__Instructions for the task__
Going through the material below, please gather all lines with the word "also" in them.

+--

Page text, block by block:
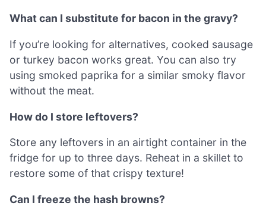
What can I substitute for bacon in the gravy?
If you’re looking for alternatives, cooked sausage
or turkey bacon works great. You can also try
using smoked paprika for a similar smoky flavor
without the meat.
How do I store leftovers?
Store any leftovers in an airtight container in the
fridge for up to three days. Reheat in a skillet to
restore some of that crispy texture!
Can I freeze the hash browns?
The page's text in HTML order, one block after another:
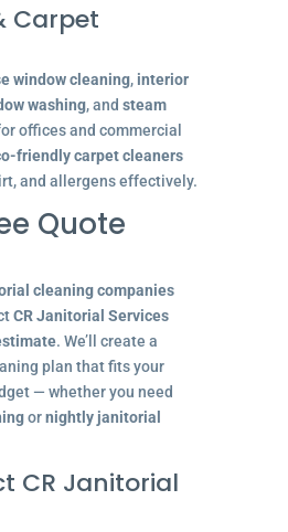
Carpet
window cleaning, interior
washing, and steam
offices and commercial
friendly carpet cleaners
and allergens effectively.
Quote
cleaning companies
CR Janitorial Services
. We’ll create a
plan that fits your
— whether you need
ornightly janitorial
CR Janitorial
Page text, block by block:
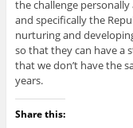
the challenge
and specifically the
nurturing and
so that they can have a
that we don’t have the
years.
Share this:
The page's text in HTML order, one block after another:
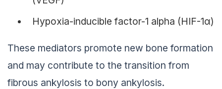
Hypoxia-inducible factor-1 alpha (HIF-1α)
These mediators promote new bone formation
and may contribute to the transition from
fibrous ankylosis to bony ankylosis.
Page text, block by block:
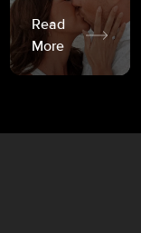
Read
More
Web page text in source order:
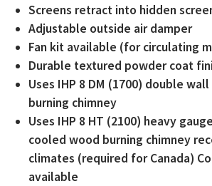
Screens retract into hidden
Adjustable outside air damper
Fan kit available (for circulating
Durable textured powder coat
Uses IHP 8 DM (1700) double
burning chimney
Uses IHP 8 HT (2100) heavy
cooled wood burning chimney
climates (required for Canada)
available
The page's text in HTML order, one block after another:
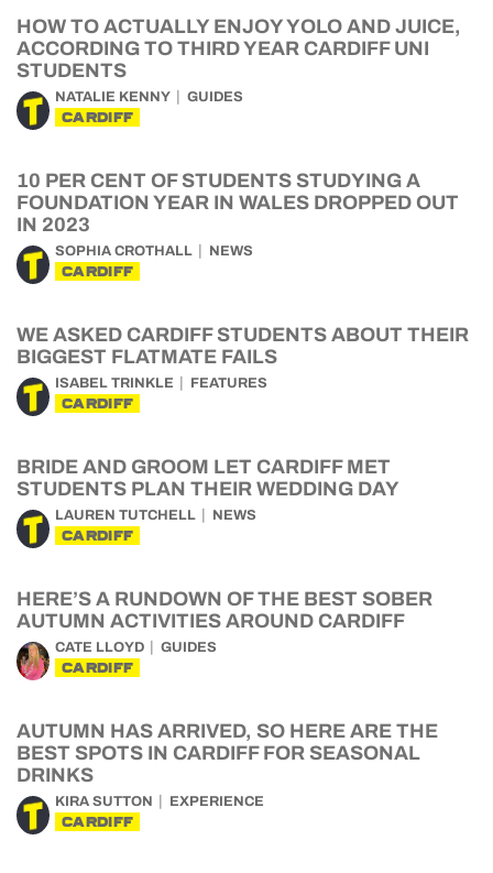
HOW TO ACTUALLY ENJOY YOLO AND JUICE,
ACCORDING TO THIRD YEAR CARDIFF UNI
STUDENTS
NATALIE KENNY GUIDES
CARDIFF
10 PER CENT OF STUDENTS STUDYING A
FOUNDATION YEAR IN WALES DROPPED OUT
IN 2023
SOPHIA CROTHALL NEWS
CARDIFF
WE ASKED CARDIFF STUDENTS ABOUT THEIR
BIGGEST FLATMATE FAILS
ISABEL TRINKLE FEATURES
CARDIFF
BRIDE AND GROOM LET CARDIFF MET
STUDENTS PLAN THEIR WEDDING DAY
LAUREN TUTCHELL NEWS
CARDIFF
HERE’S A RUNDOWN OF THE BEST SOBER
AUTUMN ACTIVITIES AROUND CARDIFF
CATE LLOYD GUIDES
CARDIFF
AUTUMN HAS ARRIVED, SO HERE ARE THE
BEST SPOTS IN CARDIFF FOR SEASONAL
DRINKS
KIRA SUTTON EXPERIENCE
CARDIFF
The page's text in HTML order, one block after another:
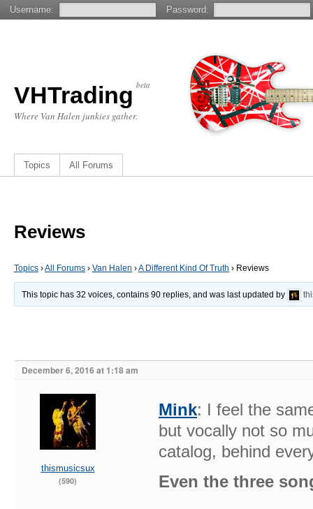
VHTrading beta
Where Van Halen junkies gather.
Topics All Forums
Reviews
Topics ›All Forums › Van Halen ›A Different Kind Of Truth › Reviews
This topic has 32 voices, contains 90 replies, and was last updated by
December 6, 2016 at 1:18 am
thismusicsux
(590)
Mink: I feel the
but vocally not so
catalog, behind
Even the three
Username: Password:
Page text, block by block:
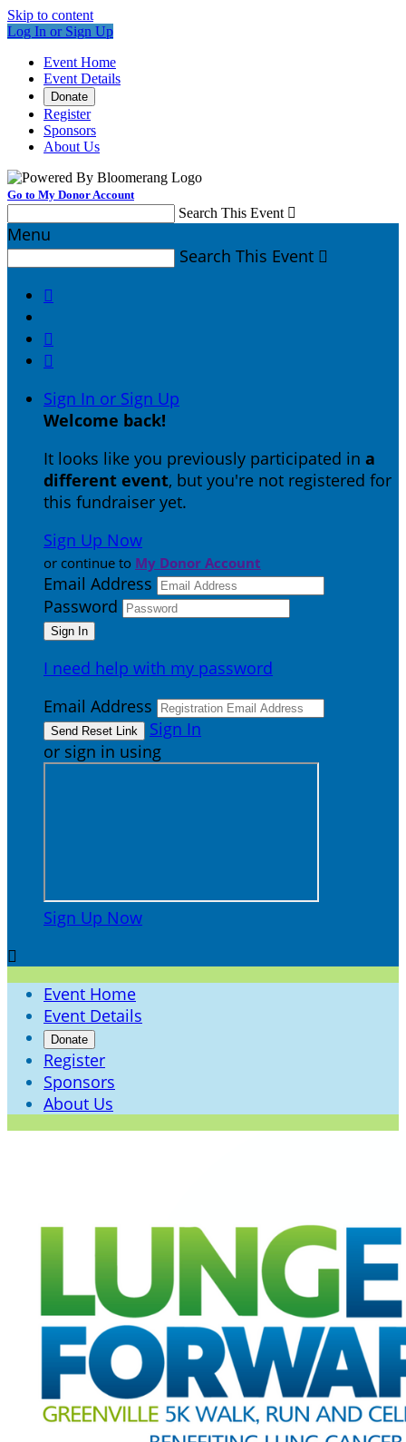
Skip to content
Log In or Sign Up
Event Home
Event Details
Donate
Register
Sponsors
About Us
Go to My Donor Account
Search This Event 
Menu
Search This Event 



Sign In or Sign Up
Welcome back!
It looks like you previously participated in a
different event, but you're not registered for
this fundraiser yet.
Sign Up Now
or continue to My Donor Account
Email Address
Password
I need help with my password
Email Address
Sign In
or sign in using
Sign Up Now

Event Home
Event Details
Donate
Register
Sponsors
About Us
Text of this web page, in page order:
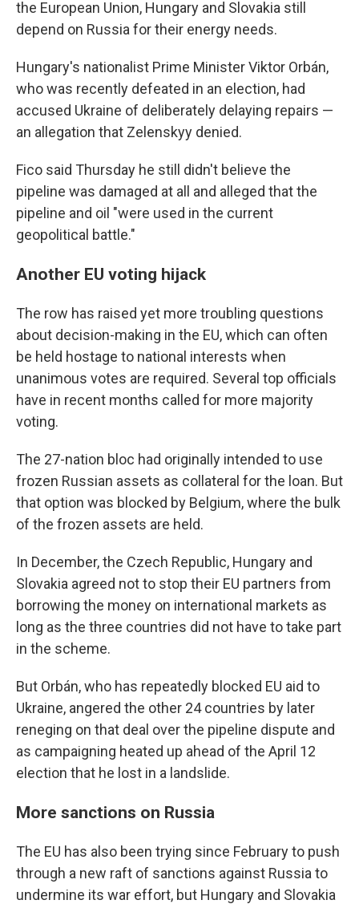
the European Union, Hungary and Slovakia still
depend on Russia for their energy needs.
Hungary's nationalist Prime Minister Viktor Orbán,
who was recently defeated in an election, had
accused Ukraine of deliberately delaying repairs —
an allegation that Zelenskyy denied.
Fico said Thursday he still didn't believe the
pipeline was damaged at all and alleged that the
pipeline and oil "were used in the current
geopolitical battle."
Another EU voting hijack
The row has raised yet more troubling questions
about decision-making in the EU, which can often
be held hostage to national interests when
unanimous votes are required. Several top officials
have in recent months called for more majority
voting.
The 27-nation bloc had originally intended to use
frozen Russian assets as collateral for the loan. But
that option was blocked by Belgium, where the bulk
of the frozen assets are held.
In December, the Czech Republic, Hungary and
Slovakia agreed not to stop their EU partners from
borrowing the money on international markets as
long as the three countries did not have to take part
in the scheme.
But Orbán, who has repeatedly blocked EU aid to
Ukraine, angered the other 24 countries by later
reneging on that deal over the pipeline dispute and
as campaigning heated up ahead of the April 12
election that he lost in a landslide.
More sanctions on Russia
The EU has also been trying since February to push
through a new raft of sanctions against Russia to
undermine its war effort, but Hungary and Slovakia
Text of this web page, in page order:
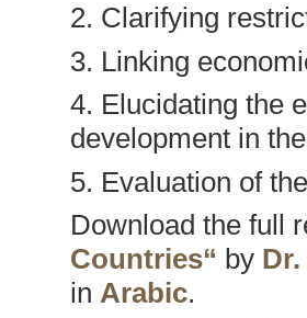
2. Clarifying
3. Linking
4. Elucidating the
development in
5. Evaluation of
Download the full
Countries“ by
in Arabic.
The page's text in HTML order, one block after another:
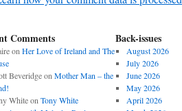
Comments
on Her Love of Ireland and The
Beveridgeon Mother Man – the
Whiteon Tony White
Back-issues
August 2026
July 2026
June 2026
May 2026
April 2026
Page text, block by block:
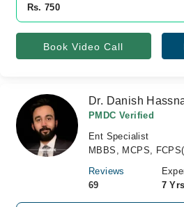
Rs. 750
Book Video Call
Dr. Danish
PMDC Verified
Ent Specialist
MBBS, MCPS,
Reviews
69
7 Yrs
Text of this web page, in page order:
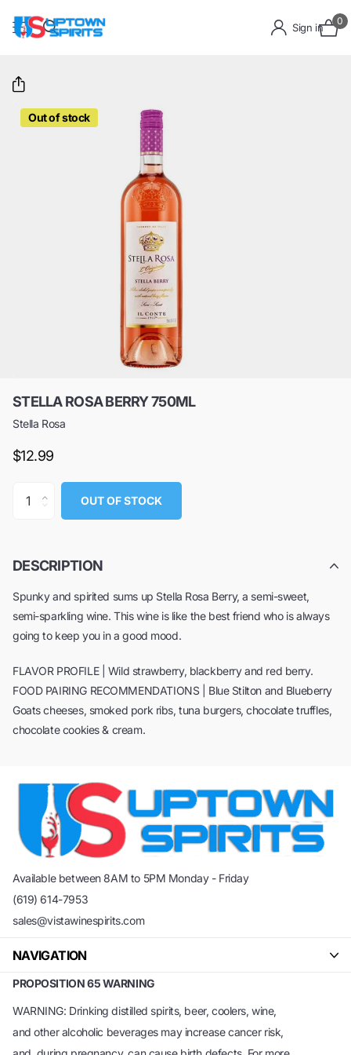
Sign in
0
Out of stock
STELLA ROSA BERRY 750ML
Stella Rosa
$12.99
OUT OF STOCK
DESCRIPTION
Spunky and spirited sums up Stella Rosa Berry, a semi-sweet,
semi-sparkling wine. This wine is like the best friend who is always
going to keep you in a good mood.
FLAVOR PROFILE | Wild strawberry, blackberry and red berry.
FOOD PAIRING RECOMMENDATIONS | Blue Stilton and Blueberry
Goats cheeses, smoked pork ribs, tuna burgers, chocolate truffles,
chocolate cookies & cream.
Available between 8AM to 5PM Monday - Friday
(619) 614-7953
sales@vistawinespirits.com
NAVIGATION
PROPOSITION 65 WARNING
WARNING: Drinking distilled spirits, beer, coolers, wine,
and other alcoholic beverages may increase cancer risk,
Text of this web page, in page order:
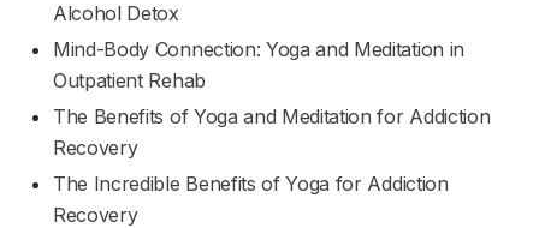
Alcohol Detox
Mind-Body Connection: Yoga and Meditation in
Outpatient Rehab
The Benefits of Yoga and Meditation for Addiction
Recovery
The Incredible Benefits of Yoga for Addiction
Recovery

+--

__Result__
or turkey bacon works great. You can also try
The EU has also been trying since February to push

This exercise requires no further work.